Bestway, Inc. Announces Delisting By Nasdaq of Its Common Stock
20 Diciembre 2004 - 3:30PM
PR Newswire (US)
Bestway, Inc. Announces Delisting By Nasdaq of Its Common Stock
DALLAS, Dec. 20 /PRNewswire-FirstCall/ -- Bestway, Inc.
(NASDAQ:BSTW) has been notified by NASDAQ that its common stock
will be delisted from the NASDAQ SmallCap Market effective at the
opening of the market on Tuesday, December 21, 2004. NASDAQ has
advised the Company that the common stock will be delisted because
of the Company's failure to certify its compliance with the new
audit committee composition, audit and nominating committee
charters, executive sessions and code of conduct requirements, as
set forth in NASDAQ Marketplace Rules 4350(d)(2)(A), 4350(d)(1),
4350(c)(4)(B), 4350(c)(2) and 4350(n), respectively. The Company
had disclosed in November 2004 that it had received a letter from
NASDAQ indicating that the Company was not in compliance with the
certification requirement and that the Company would request a
hearing with the NASDAQ Hearing Panel on the matter.
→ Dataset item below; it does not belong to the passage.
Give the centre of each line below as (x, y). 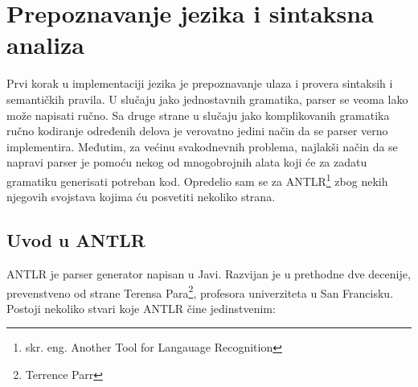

The Company
requested a written hearing, which was held on December 9, 2004. In
connection with the hearing, the Company discussed its intent to go
private with NASDAQ and described the status of the transaction.
The Company requested that NASDAQ grant an extension to the Company
regarding the listing requirements until the Company's
going-private transaction was completed. This appeal was denied by
NASDAQ. Prior to undertaking the going-private transaction, the
Company was in the process of complying with the NASDAQ listing
requirements, including the matters set forth in the certification
requirements described above. NASDAQ has also advised the Company
that its securities may be immediately eligible for quotation on
the OTC Bulletin Board, effective with opening of business on
December 21, 2004, provided a market maker enters a quote on the
first day of eligibility. The OTC Bulletin Board symbol assigned to
the company is BSTW. In addition, the Company's common stock may
become quoted in the Pink Sheets upon application by a market
maker. Because the Company intends to effectuate the going-private
transaction, the Company will cease its NASDAQ listing and will not
appeal the NASDAQ ruling at this time. The Company had previously
announced that it had filed a preliminary proxy statement and
Schedule 13E-3 with the Securities and Exchange Commission with the
intended result that it will cease to be a publicly held company
and will become a private corporation. "As a private corporation,
the common stock would not be eligible for NASDAQ listing,"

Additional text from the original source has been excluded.